▸ **Instructions for the task**
Each line from the one containing "嬉しい口コミをありがとうございます！ 3名様でのご参加、" through the last line of the records below is to be set down exactly; the rest stays out.

Collection entries
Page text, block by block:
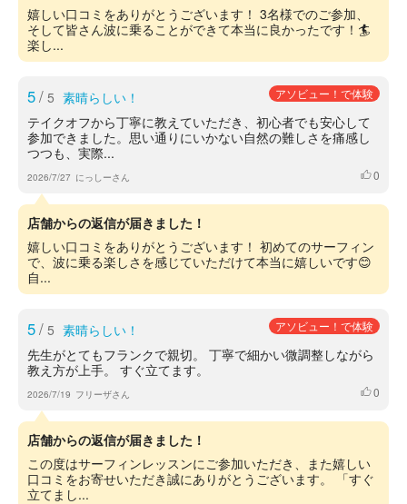
嬉しい口コミをありがとうございます！ 3名様でのご参加、
そして皆さん波に乗ることができて本当に良かったです！🏄
楽し...
5/ 5 素晴らしい！ アソビュー！で体験
テイクオフから丁寧に教えていただき、初心者でも安心して
参加できました。思い通りにいかない自然の難しさを痛感し
つつも、実際...
2026/7/27 にっしーさん いいね
0
店舗からの返信が届きました！
嬉しい口コミをありがとうございます！ 初めてのサーフィン
で、波に乗る楽しさを感じていただけて本当に嬉しいです😊
自...
5/ 5 素晴らしい！ アソビュー！で体験
先生がとてもフランクで親切。 丁寧で細かい微調整しながら
教え方が上手。 すぐ立てます。
2026/7/19 フリーザさん いいね
0
店舗からの返信が届きました！
この度はサーフィンレッスンにご参加いただき、また嬉しい
口コミをお寄せいただき誠にありがとうございます。 「すぐ
立てまし...

▸ **Exercise solution**
嬉しい口コミをありがとうございます！ 3名様でのご参加、
そして皆さん波に乗ることができて本当に良かったです！🏄
楽し...
5/ 5 素晴らしい！ アソビュー！で体験
テイクオフから丁寧に教えていただき、初心者でも安心して
参加できました。思い通りにいかない自然の難しさを痛感し
つつも、実際...
2026/7/27 にっしーさん いいね
0
店舗からの返信が届きました！
嬉しい口コミをありがとうございます！ 初めてのサーフィン
で、波に乗る楽しさを感じていただけて本当に嬉しいです😊
自...
5/ 5 素晴らしい！ アソビュー！で体験
先生がとてもフランクで親切。 丁寧で細かい微調整しながら
教え方が上手。 すぐ立てます。
2026/7/19 フリーザさん いいね
0
店舗からの返信が届きました！
この度はサーフィンレッスンにご参加いただき、また嬉しい
口コミをお寄せいただき誠にありがとうございます。 「すぐ
立てまし...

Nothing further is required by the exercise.